# Gun Control



## Jade Tigress (Jan 26, 2008)

*Got this in an email and thought I'd share.*


NOW THIS IS A STORY WORTH TELLING.
> 
>       THIS STORY EXEMPLIFIES GUN CONTROL AS IT SHOULD BE. 
> 
>       Shooting in Butte, Montana
> 
>       Shotgun preteen vs. illegal alien Home Invaders Butte, Montana November 5, 2006
> 
>       Two illegal aliens, Ralphel Resindez, 23, and Enrico Garza, 26, probably believed they would easily overpower home-alone 11 year old Patricia Harrington after her father had left their two-story home. 
> 
>       It seems the two crooks never learned two things: they were in Montana and Patricia had been a clay shooting champion since she was nine.
> 
>       Patricia was in her upstairs room when the two men broke through the front door of the house. She quickly ran to her father's room and grabbed his 12 gauge Mossberg 500 shotgun. 
> 
>       Resindez was the first to get up to the second floor only to be the first to catch a near point blank blast of buckshot from the 11-year-old's knee crouch aim. He suffered fatal wounds to his abdomen and genitals.
> 
>       When Garza ran to the foot of the stairs, he took a blast to the left shoulder and staggered out into the street where he bled to death before medical help could arrive. 
> 
>       It was found out later that Resindez was armed with a stolen 45 caliber handgun he took from another home invasion robbery. That victim, 50-year-old David Burien, was not so lucky. He died from stab wounds to the chest.
> 
>       Ever wonder why good stuff never makes NBC, CBS, PBS, MSNBC, CNN, or ABC news....
> 
>       Now that is Gun Control
> 
>         Thought for the day
> 
>         Calling an illegal alien an 'undocumented immigrant' is like calling a drug dealer an 'unlicensed pharmacist'


----------



## grydth (Jan 26, 2008)

Now imagine what this young girl's fate would have been but for the 2d Amendment and her parents' seeing that she had the skill and determination to fight back.


----------



## Doc_Jude (Jan 26, 2008)

Gun Control: Both hands & a Tight Group.


----------



## KenpoTex (Jan 26, 2008)

people like Hillary Clinton, Barak Obama, Dianne Feinstein, Chuck Schumer, and Sarah Brady would prefer that she had been raped and/or murdered.


----------



## theletch1 (Jan 26, 2008)

.  For me that smiley right there says it all about that story.


----------



## wade (Jan 26, 2008)

Lordy but I do love a happy ending. :highfive:


----------



## Doc_Jude (Jan 26, 2008)

kenpotex said:


> people like Hillary Clinton, Barak Obama, Dianne Feinstein, Chuck Schumer, and Sarah Brady would prefer that she had been raped and/or murdered.
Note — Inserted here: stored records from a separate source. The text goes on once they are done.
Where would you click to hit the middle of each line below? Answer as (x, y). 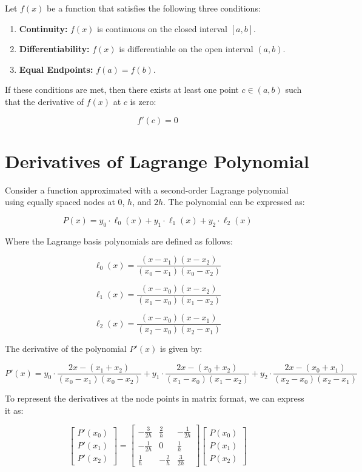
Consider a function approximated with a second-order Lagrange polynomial (147, 190)
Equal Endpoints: (56, 69)
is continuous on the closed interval (163, 28)
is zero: (143, 101)
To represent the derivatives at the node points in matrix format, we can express (155, 398)
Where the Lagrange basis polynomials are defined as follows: (119, 241)
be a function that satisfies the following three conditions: (154, 8)
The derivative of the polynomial (66, 349)
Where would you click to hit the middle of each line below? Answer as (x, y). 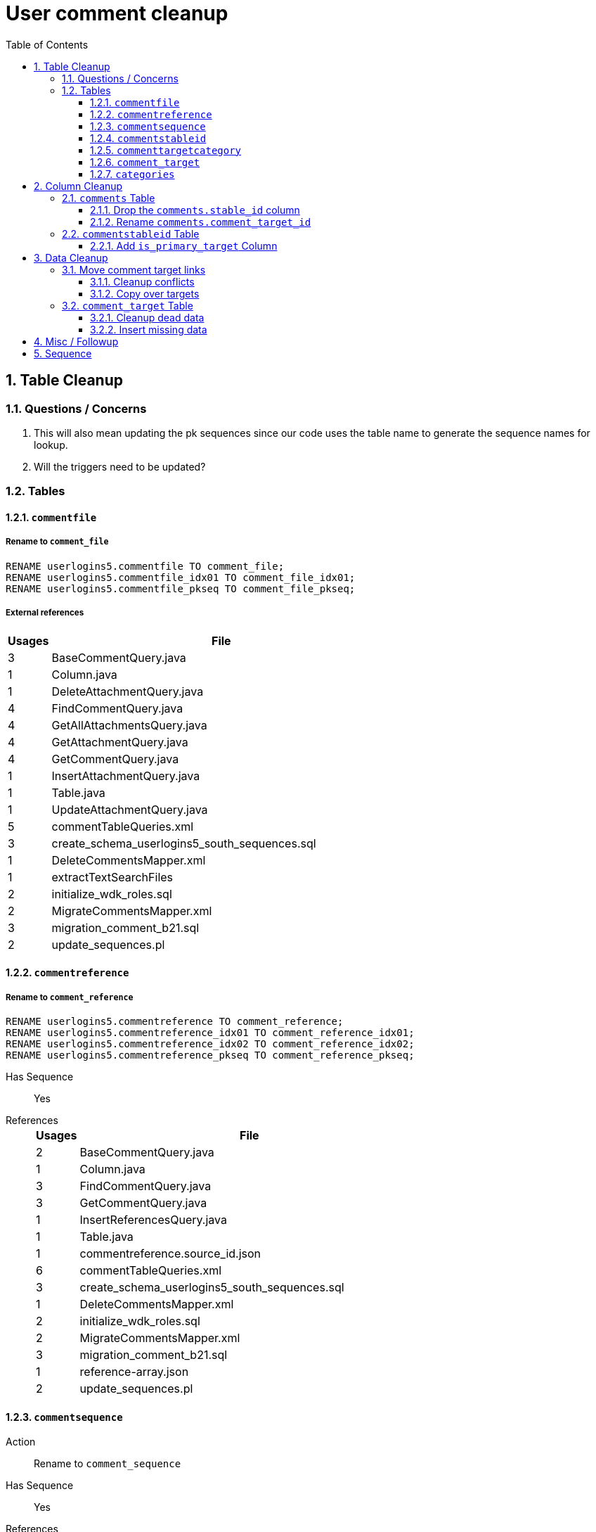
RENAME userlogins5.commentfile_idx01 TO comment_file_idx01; (181, 577)
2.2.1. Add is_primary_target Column (184, 245)
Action (21, 1442)
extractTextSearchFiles (112, 877)
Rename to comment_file (57, 542)
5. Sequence (63, 353)
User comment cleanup (117, 13)
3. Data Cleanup (71, 257)
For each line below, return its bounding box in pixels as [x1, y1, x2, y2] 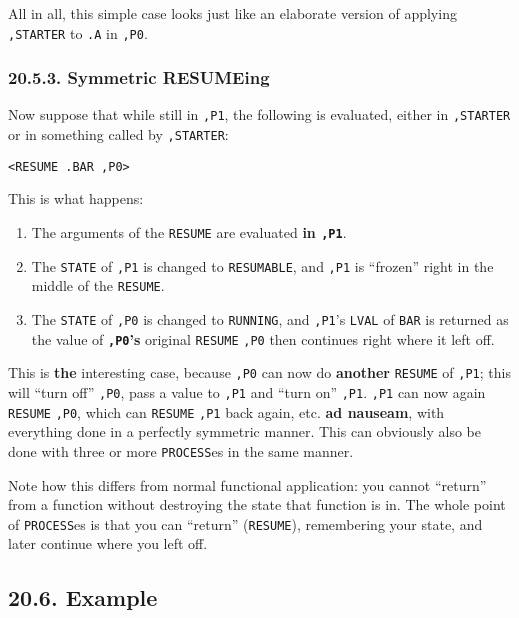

Unfortunately, they do. I hate that. I don't hate much, but I hate gun control.


----------



## Doc_Jude (Jan 26, 2008)

Oh, wait. I've read this before... it's BS.
http://www.snopes.com/politics/crime/homeinvasion.asp


----------



## Andrew Green (Jan 27, 2008)

I think the general rule of thumb applies, if a incredible story was forwarded by e-mail and doesn't have  alink to a reputable news source, it's BS.

If I had to guess I'd say that many of the facts got added as the story evolved.

Illegal aliens with a stolen gun, previously killed another person, lawful gun owner defending home, owner is small and weak, without the gun there would have been no chance.

When a story fits an agenda perfectly, chances are it's been doctored, and really hurts the cause more then helps.  Leads to the belief that since no good supporting stories can be produced, they need to be fabricated.


----------



## KenpoTex (Jan 27, 2008)

now that I've read the Snopes link, I remember seeing a variation of this story a couple of years ago...

nevertheless, the fact that this _particular_ story is not accurate does not change the fact that defensive gun uses FAR outnumber criminal gun uses.


----------



## Doc_Jude (Jan 27, 2008)

kenpotex said:


> now that I've read the Snopes link, I remember seeing a variation of this story a couple of years ago...
> 
> nevertheless, the fact that this _particular_ story is not accurate does not change the fact that defensive gun uses FAR outnumber criminal gun uses.



Too True.


----------



## Jade Tigress (Jan 27, 2008)

Doc_Jude said:


> Oh, wait. I've read this before... it's BS.
> http://www.snopes.com/politics/crime/homeinvasion.asp



Aw crap. Doesn't surprise me though, email forward and all. Still, what kenpotex said is true. 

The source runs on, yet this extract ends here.